The story of how scientists revealed the age of the earth is a remarkable one; at the beginning of the nineteenth century many still believed that the earth had been around forever, but by the 1920s evidence from fields as diverse as geology and biology had been united, and the definitive source of the Sun’s heat discovered. Perhaps what makes the story even more fascinating are the egos and personalities that shaped it, and none more so than that of William Thomson, aka Lord Kelvin.

Lord Kelvin was arguably the most eminent scientist of his time, famous today for the temperature scale that bears his name. But it was his work on thermodynamics that led him to ponder the question of the age of the earth. He saw an opportunity to apply the recently formulated laws of thermodynamics to the problem, in particular the first law, which states:

The total energy of an isolated system is constant; energy can be transformed from one form to another, but cannot be created or destroyed

This is the principle of conservation of energy.

Kelvin sought to apply this principle to calculate the age of the Sun; he held the view that the Earth must have been formed after the Sun, and so by limiting the age of the Sun he could imply upper limits on the age of the Earth.

The Sun shines, and pretty brightly at that, so in assuming the principle of conservation of energy we imply that the Sun must have a source for this radiated energy. Kelvin’s theory for the source of this energy was gravitational contraction; when a body contracts under its own gravity it releases energy, and according to Kelvin it was this energy that powered the Sun.

We can calculate how much energy the Sun could possibly radiate if it collapsed from its current state with a little sixth form math and some Newtonian Mechanics.
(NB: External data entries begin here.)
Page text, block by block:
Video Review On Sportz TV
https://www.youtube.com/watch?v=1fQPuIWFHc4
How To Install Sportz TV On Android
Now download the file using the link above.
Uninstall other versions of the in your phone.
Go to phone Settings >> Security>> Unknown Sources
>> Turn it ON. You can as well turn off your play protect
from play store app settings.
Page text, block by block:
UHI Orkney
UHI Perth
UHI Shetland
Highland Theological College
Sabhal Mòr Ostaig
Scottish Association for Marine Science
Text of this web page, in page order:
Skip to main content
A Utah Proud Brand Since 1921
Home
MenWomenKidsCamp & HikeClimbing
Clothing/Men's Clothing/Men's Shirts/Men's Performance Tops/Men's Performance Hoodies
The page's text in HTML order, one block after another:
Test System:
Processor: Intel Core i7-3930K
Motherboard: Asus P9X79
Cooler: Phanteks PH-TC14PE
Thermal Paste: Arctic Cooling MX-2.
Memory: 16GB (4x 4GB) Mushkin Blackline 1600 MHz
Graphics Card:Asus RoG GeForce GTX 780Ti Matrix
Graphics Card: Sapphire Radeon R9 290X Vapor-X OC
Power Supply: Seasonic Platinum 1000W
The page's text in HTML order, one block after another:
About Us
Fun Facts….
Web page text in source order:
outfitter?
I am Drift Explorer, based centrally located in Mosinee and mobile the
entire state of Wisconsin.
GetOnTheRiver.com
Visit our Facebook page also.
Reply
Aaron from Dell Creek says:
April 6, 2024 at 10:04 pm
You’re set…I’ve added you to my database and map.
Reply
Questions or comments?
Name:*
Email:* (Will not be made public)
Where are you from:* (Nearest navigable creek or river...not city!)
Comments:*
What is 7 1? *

Warning: If you are allergic to Maths, feel free to skip the next bit. You don’t need it to follow the story, but I’d certainly recommend running through it if you can; it’s a beautiful, if flawed, argument!
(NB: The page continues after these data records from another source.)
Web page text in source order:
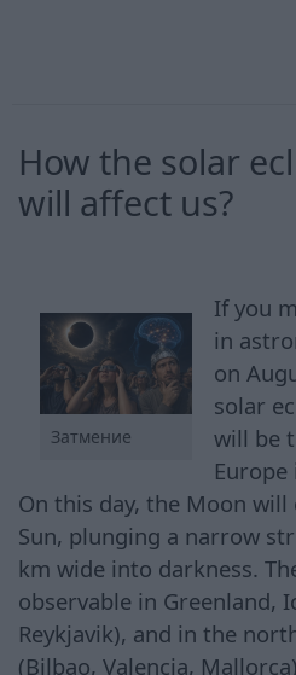
How the solar
will affect us?
Затмение
If you
in
on
solar
will be
On this day, the Moon
Sun, plunging a narrow
km wide into darkness.
observable in Greenland,
Reykjavik), and in the
(Bilbao, Valencia,
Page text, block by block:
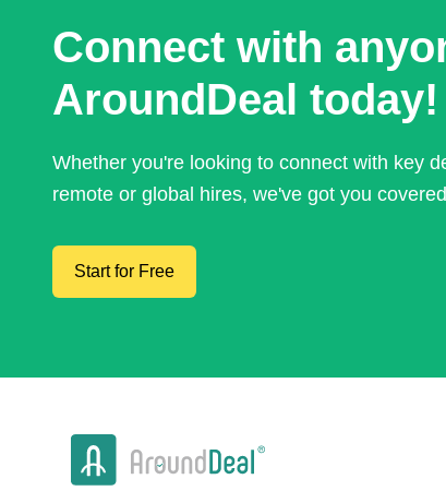
Connect with
AroundDeal today!
Whether you're looking to connect with key
remote or global hires, we've got you
Start for Free
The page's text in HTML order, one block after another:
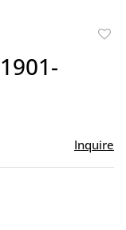
Inquire
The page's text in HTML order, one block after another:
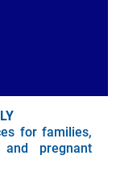
for families,
and pregnant

We first define the gravitational potential energy, $\Omega$, from Newtonian mechanics, as,

$$\Omega = - \frac{Gm_{1}m_{2}}{r}$$

where $G$ is the gravitational constant, and $m_1$ and $m_2$ are two masses whose centres of gravity are separated by a distance $r$.

To apply this to the Sun, and calculate its total gravitational potential energy, we first model it as a series of concentric shells, each of radius $dr$.

Concentric shells at radius $r$, width $dr$.


In the above definition, for a single shell at radius $r$, $m_1$ is the mass of the star within radius $r$, and $m_2$ is the mass of the shell itself. We then integrate between 0 and $R$, the radius of the Sun, to add up the contributions from all of the shells, giving the total gravitational potential energy of the entire star.

$$\Omega = -G \int_{0}^{R} \frac{m(r) 4 \pi r^{2} \rho}{r} dr$$

Here, $m(r)$ is the mass within radius $r$, and $4 \pi r^{2} \rho dr$ is the mass of the shell. We are assuming that the Sun has uniform density, which is not the case but sufficient for such a back of the envelope calculation; Kelvin made the very same assumption when making his argument.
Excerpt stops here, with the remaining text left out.